On April 18, 2018, Plaintiffs filed a motion (Dkt. 36) objecting to the reassignment of this case to Judge Winmill. Motion for Leave of Court to File Objection to the Court's Order Re-Assigning Case to District Judge at 1, Dkt. 36. Plaintiffs contend that "reassigning the case to another judge at such a crucial stage of the case" would be prejudicial to Plaintiffs' goal of obtaining "an expedited injunctive ruling." Id. Plaintiff Workman further argues that assigning the case to Judge Winmill would create a conflict of interest because Judge Winmill is the presiding judge in Balla, and since the Frashier Affidavit from Balla is incorporated as evidence in this case but contested by Defendants, "it would be improper and prejudicial for Judge Winmill to rule on the probative value of [the Frashier Affidavit]." Id. at 1-2. Additionally, Plaintiffs assert that reassigning the case is "premature" given that none of the Defendants raised objections to the case proceeding with the magistrate judge, and note that the reassignment order did not cite to any applicable Federal Rule of Civil Procedure or federal statute. Id. at 2.
None of Plaintiffs' arguments warrant reconsideration of the reassignment order. Addressing the last arguments first, the Notice of Assignment to a United States Magistrate Judge and Consent Form (Dkt. 23), filed on May 25, 2017, explained that "[e]xercise of this jurisdiction by a United States Magistrate Judge is . . . permitted only if all parties file a written consent form." It also cited to Federal Rule of Civil Procedure 73, which states the same. See Fed. R. Civ. P. 73(a-b) ("When authorized under 28 U.S.C. § 636(c), a magistrate judge may, if all parties consent, conduct a civil action or proceeding . . . To signify their consent, the parties must jointly or separately file a statement consenting to the referral."). Thus, whether Defendants actively objected to the assignment of the case to a magistrate judge is irrelevant; the case could stay with the magistrate judge only if all parties filed the written consent form. Defendants did not, so Judge Bush properly reassigned the case. Moreover, the Court explained the conditions under which the case would be reassigned in the Notice of Assignment.

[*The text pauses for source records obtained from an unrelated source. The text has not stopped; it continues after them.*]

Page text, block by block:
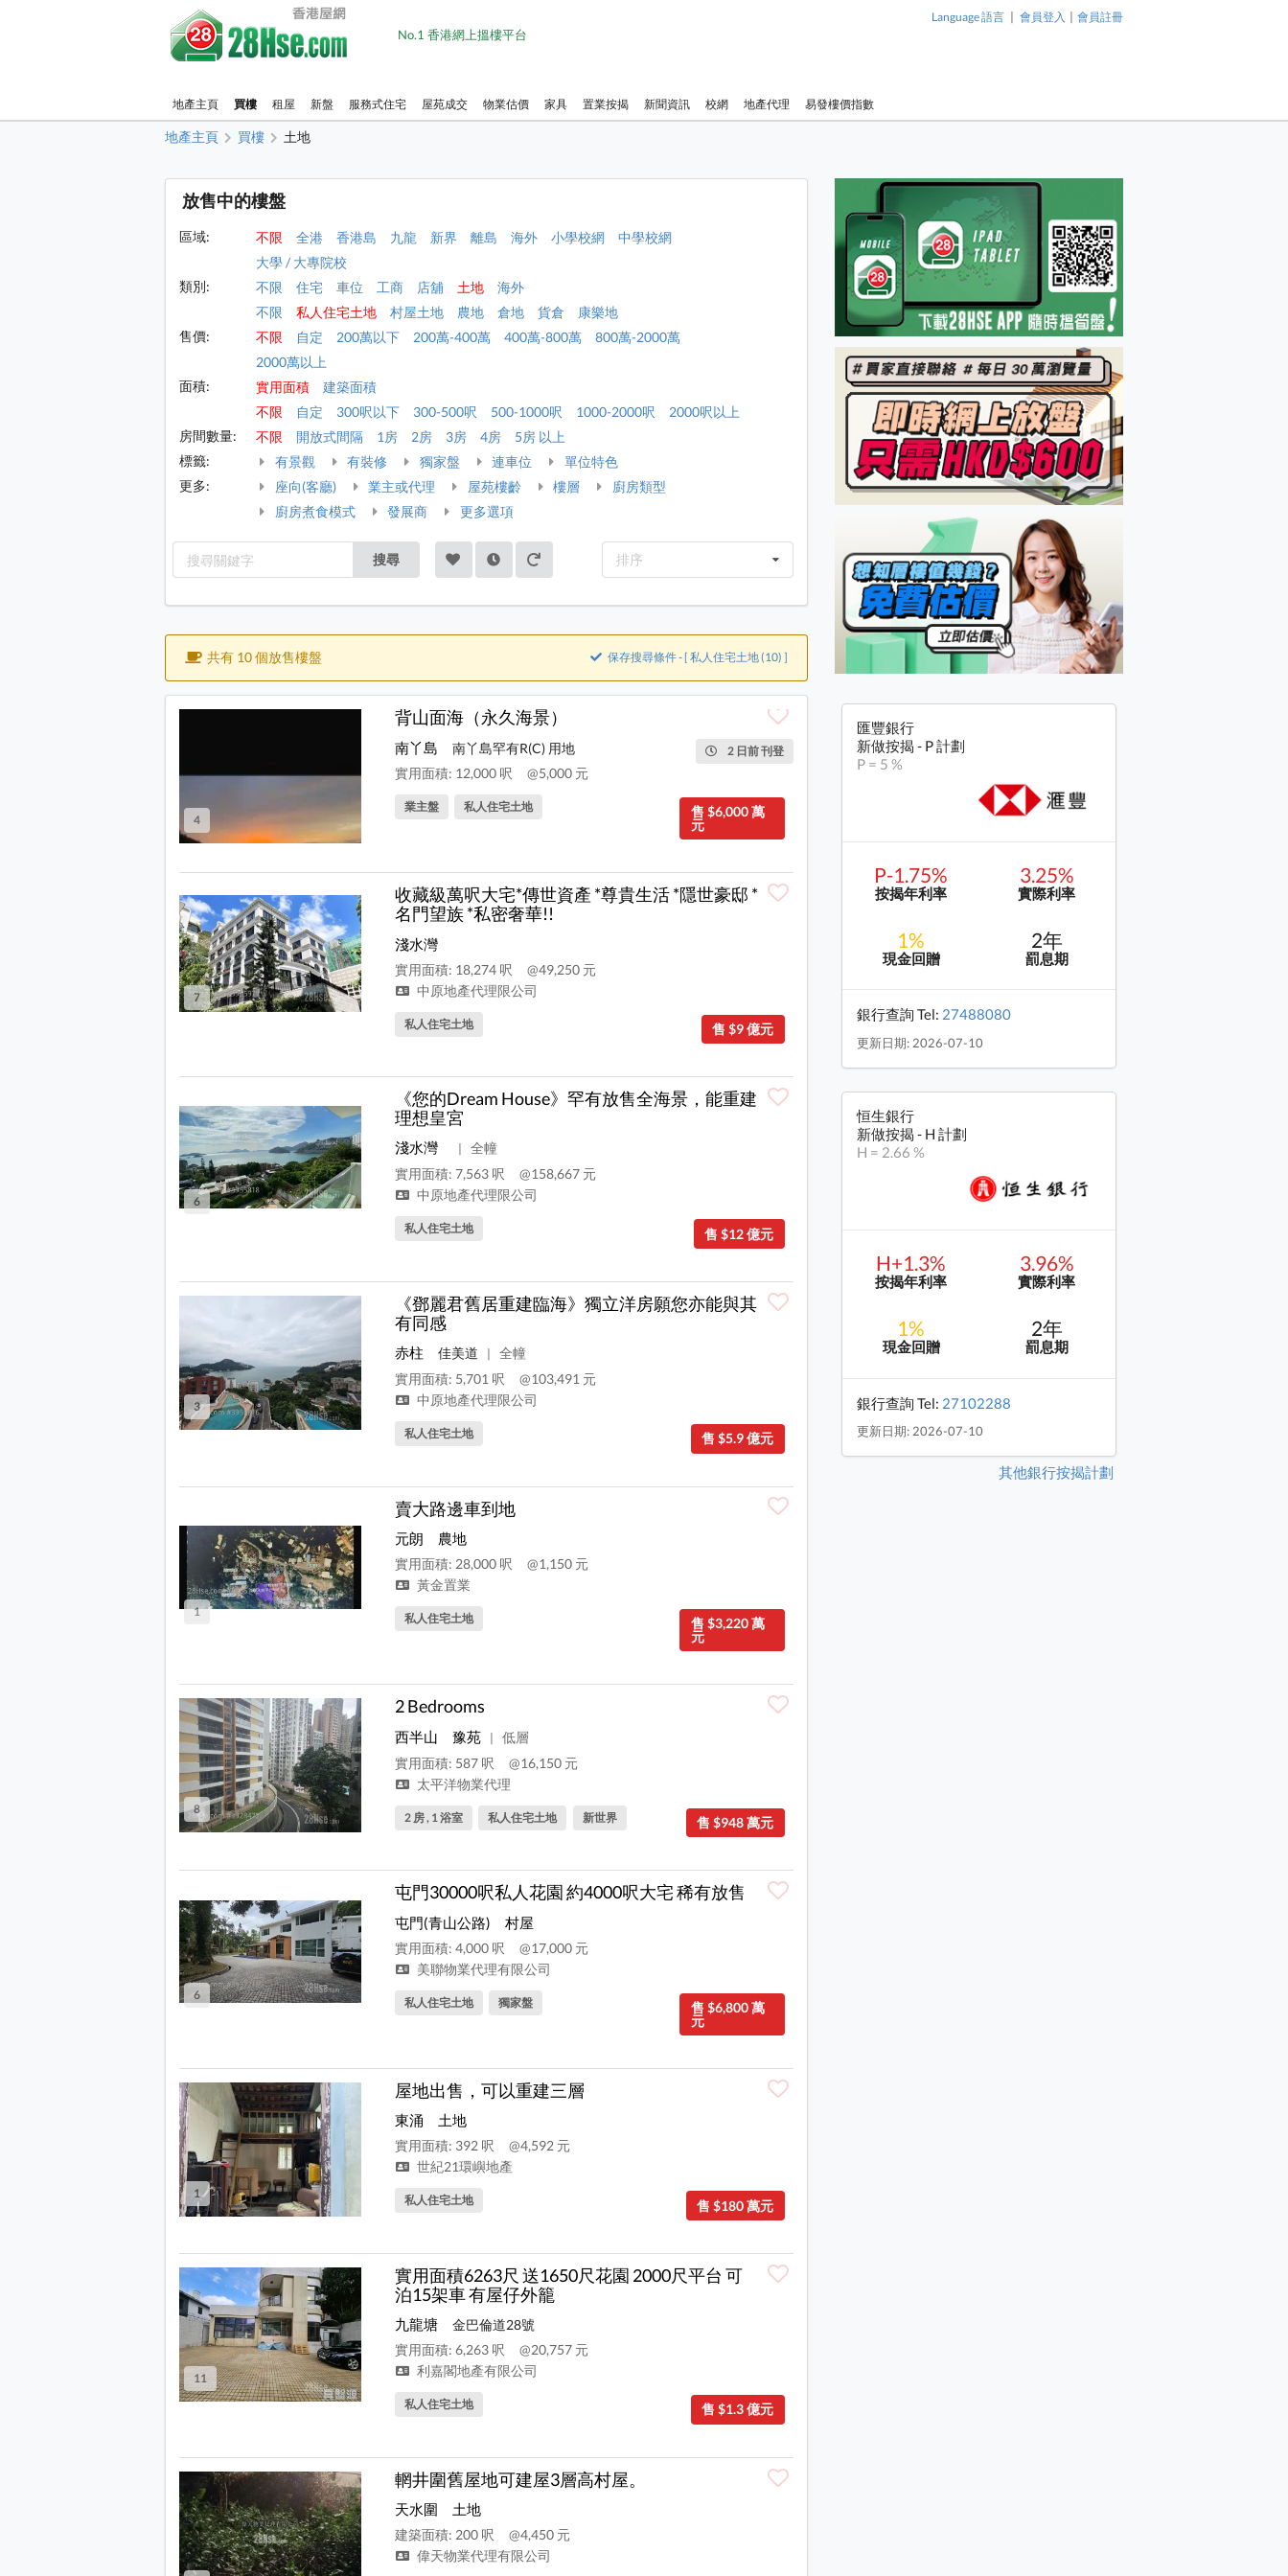
No.1 香港網上搵樓平台
Language 語言 | 會員登入 | 會員註冊
地產主頁 買樓 租屋 新盤 服務式住宅 屋苑成交 物業估價 家具 置業按揭 新聞資訊 校網 地產代理 易發樓價指數
地產主頁 買樓 土地
放售中的樓盤
區域: 不限 全港 香港島 九龍 新界 離島 海外 小學校網
中學校網
大學 / 大專院校
類別:
不限 住宅 車位 工商 店舖 土地
海外
不限
私人住宅土地 村屋土地 農地 倉地 貨倉
康樂地
售價:
不限 自定 200萬以下 200萬-400萬 400萬-800萬
800萬-2000萬
2000萬以上
面積:
實用面積
建築面積
不限
自定 300呎以下 300-500呎 500-1000呎 1000-2000呎
2000呎以上
房間數量:
不限 開放式間隔 1房 2房 3房 4房
5房 以上
標籤:
有景觀 有裝修 獨家盤 連車位
單位特色
更多:
座向(客廳) 業主或代理 屋苑樓齡 樓層
廚房類型
廚房煮食模式
發展商 更多選項
搜尋 排序
共有 10 個放售樓盤 保存搜尋條件 - [ 私人住宅土地 (10) ]
4
背山面海（永久海景）
2 日前 刊登
南丫島
南丫島罕有R(C) 用地
實用面積: 12,000 呎
@5,000 元
售 $6,000 萬
元
業主盤 私人住宅土地
7
收藏級萬呎大宅*傳世資產 *尊貴生活 *隱世豪邸 *
名門望族 *私密奢華!!
淺水灣
實用面積: 18,274 呎
@49,250 元
中原地產代理限公司
售 $9 億元
私人住宅土地
6
《您的Dream House》罕有放售全海景，能重建
理想皇宮
淺水灣 |
全幢
實用面積: 7,563 呎
@158,667 元
中原地產代理限公司
售 $12 億元
私人住宅土地
3
《鄧麗君舊居重建臨海》獨立洋房願您亦能與其
有同感
赤柱 佳美道 |
全幢
實用面積: 5,701 呎
@103,491 元
中原地產代理限公司
售 $5.9 億元
私人住宅土地
1
賣大路邊車到地
元朗 農地
實用面積: 28,000 呎
@1,150 元
黃金置業
售 $3,220 萬
元
私人住宅土地
8
2 Bedrooms
西半山 豫苑 |
低層
實用面積: 587 呎
@16,150 元
太平洋物業代理
售 $948 萬元
2 房 , 1 浴室 私人住宅土地 新世界
6
屯門30000呎私人花園 約4000呎大宅 稀有放售
屯門(青山公路) 村屋
實用面積: 4,000 呎
@17,000 元
美聯物業代理有限公司
售 $6,800 萬
元
私人住宅土地 獨家盤
1
屋地出售，可以重建三層
東涌 土地
實用面積: 392 呎
@4,592 元
世紀21環嶼地產
售 $180 萬元
私人住宅土地
11
實用面積6263尺 送1650尺花園 2000尺平台 可
泊15架車 有屋仔外籠
九龍塘
金巴倫道28號
實用面積: 6,263 呎
@20,757 元
利嘉閣地產有限公司
售 $1.3 億元
私人住宅土地
輞井圍舊屋地可建屋3層高村屋。
天水圍 土地
建築面積: 200 呎
@4,450 元
偉天物業代理有限公司
匯豐銀行
新做按揭 - P 計劃
P = 5 %
P-1.75%
按揭年利率
3.25%
實際利率
1%
現金回贈
2年
罰息期
銀行查詢 Tel: 27488080
更新日期: 2026-07-10
恒生銀行
新做按揭 - H 計劃
H = 2.66 %
H+1.3%
按揭年利率
3.96%
實際利率
1%
現金回贈
2年
罰息期
銀行查詢 Tel: 27102288
更新日期: 2026-07-10
其他銀行按揭計劃

Second, overturning the reassignment order now that the Court has issued a preliminary decision on Plaintiffs' summary judgment motion would be prejudicial to both Plaintiffs and Defendants. This Court now has a firm grasp of the facts and issues involved and is equipped to consider Plaintiffs' claims.

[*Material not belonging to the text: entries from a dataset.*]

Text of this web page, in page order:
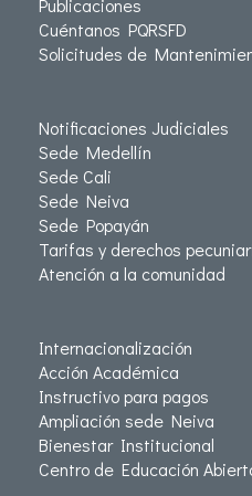
Publicaciones
Cuéntanos PQRSFD
Solicitudes de
Notificaciones Judiciales
Sede Medellín
Sede Cali
Sede Neiva
Sede Popayán
Tarifas y derechos
Atención a la comunidad
Internacionalización
Acción Académica
Instructivo para pagos
Ampliación sede Neiva
Bienestar Institucional
Centro de Educación
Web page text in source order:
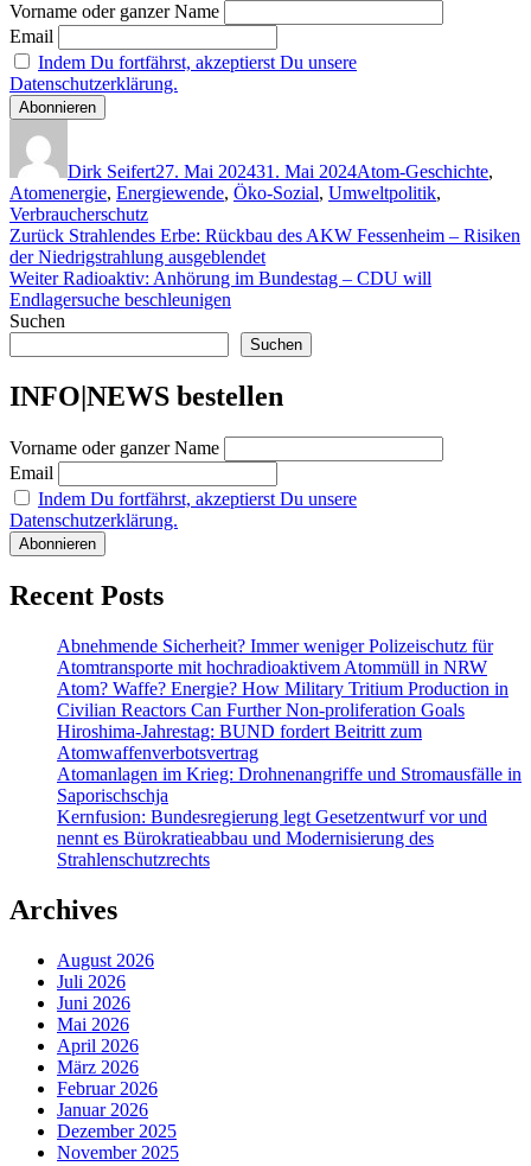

Finally, allowing this case to remain with Judge Winmill would not create a conflict of interest. A judge should disqualify himself when he has "personal knowledge of disputed evidentiary facts concerning the proceedings." 28 U.S.C. § 455(b)(1). However, the Ninth Circuit has required recusal of district judges under this provision "only in cases where bias stems from `extrajudicial source[s]' and `not from a judge's conduct or rulings during the course of judicial proceedings.'" Cordoza v. Pac. States Steel Corp., 320 F.3d 989, 999 (9th Cir. 2003) (citing King v. United States Dist. Court, 16 F.3d 992, 993 (9th Cir.1994)). Judge Winmill's knowledge of the Frashier Affidavit stems from the judicial proceeding in Balla rather than from any extrajudicial source.